Wrong results in Action Recognition task. #133

Open zhengrongz opened 1 month ago

zhengrongz commented 1 month ago

Hi! I have tried Internvideo2-1B-clip in the action recognition task on K400 dataset, I try to use the model without the dataset class you designed. So what I do in vision is catching 8 frames from video, transform it using test_transform, feed the processed clip into the vision encoder to get the 1x768 feature. In text I just use the k400_categories.txt and kinetics_prompt you offered, after the text encoder it's 400x16x768 features. Finally I get these two features in get_sim, and get a rank of the categories, but the result is very bad. the answer is always not in the top5 choices, the model seems to randomly rank the categories.
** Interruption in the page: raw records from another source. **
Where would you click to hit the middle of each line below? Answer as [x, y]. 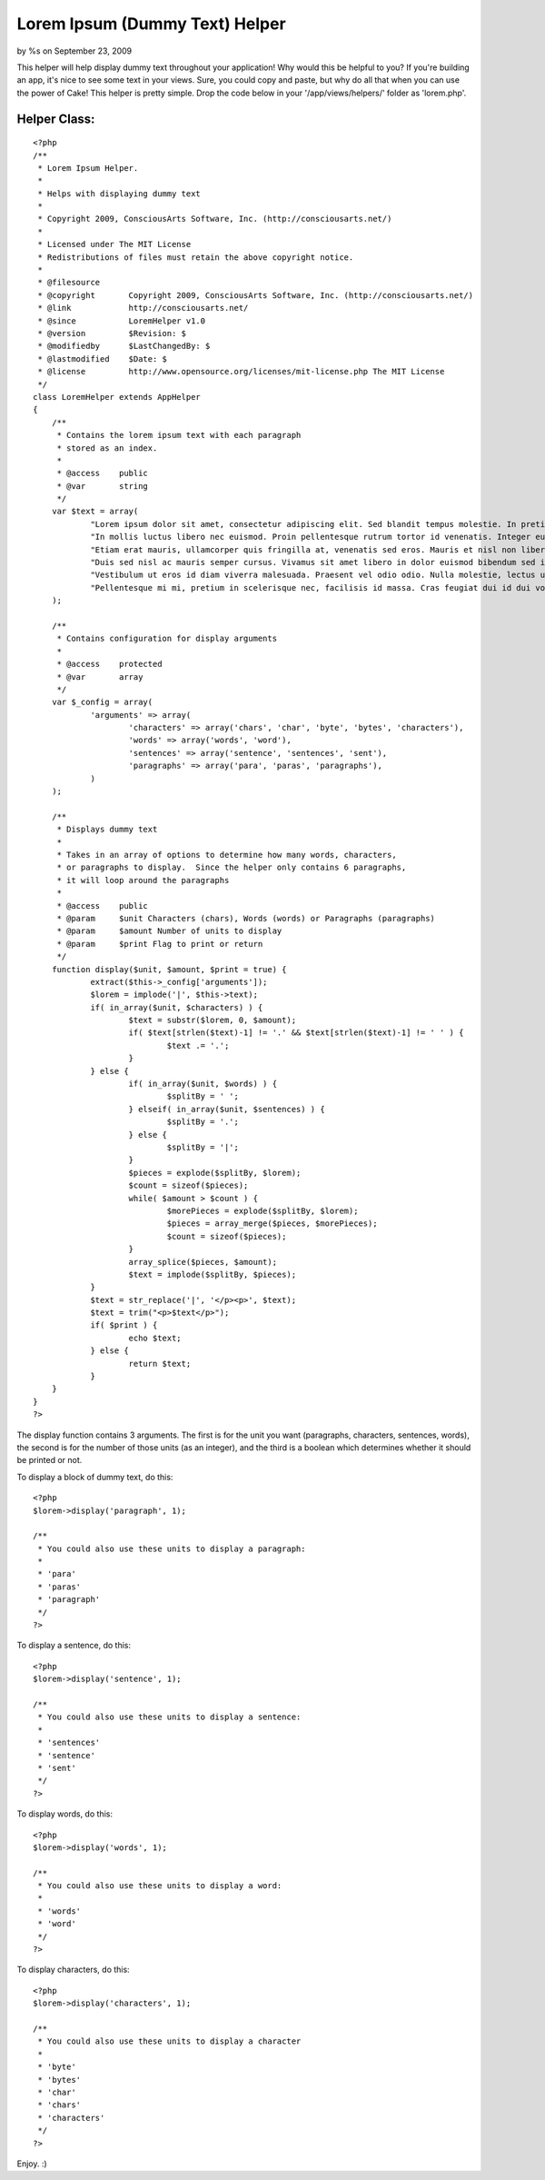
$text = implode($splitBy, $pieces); [213, 1274]
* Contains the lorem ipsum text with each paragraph [179, 435]
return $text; [160, 1364]
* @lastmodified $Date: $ [103, 358]
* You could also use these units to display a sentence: [169, 1717]
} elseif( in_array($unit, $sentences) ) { [227, 1109]
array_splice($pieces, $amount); [203, 1262]
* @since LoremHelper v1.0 [122, 321]
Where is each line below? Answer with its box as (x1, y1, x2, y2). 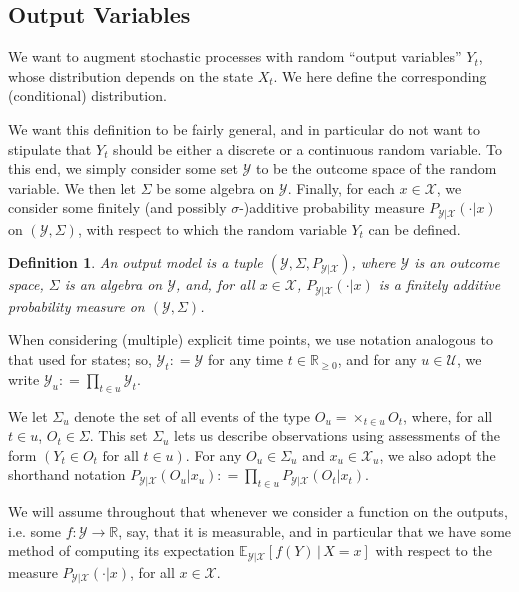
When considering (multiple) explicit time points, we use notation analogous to (8, 329, 493, 350)
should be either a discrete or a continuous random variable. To (113, 138, 503, 159)
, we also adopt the (379, 444, 496, 465)
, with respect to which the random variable (77, 218, 347, 239)
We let (8, 405, 48, 426)
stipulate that (8, 138, 92, 159)
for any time (207, 349, 284, 370)
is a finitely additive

I don't know if there is any wrong. the model I use is chinese_alpaca_lora_7b, InternVideo2-stage2_1b-224p-f4.pt, internvl_c_13b_224px.pth, InternVideo2_CLIP_1B.pth.

zhengrongz commented 1 month ago

I also don't use flashattn, deepspeed,fused_rmsnorm and fused_mlp, but I don't think it will influence the inference result.

Andy1621 commented 1 month ago

Hi! Can you try to reproduce the results for some small dataset like UCF101? Thus you can check whether you have load the weights correctly.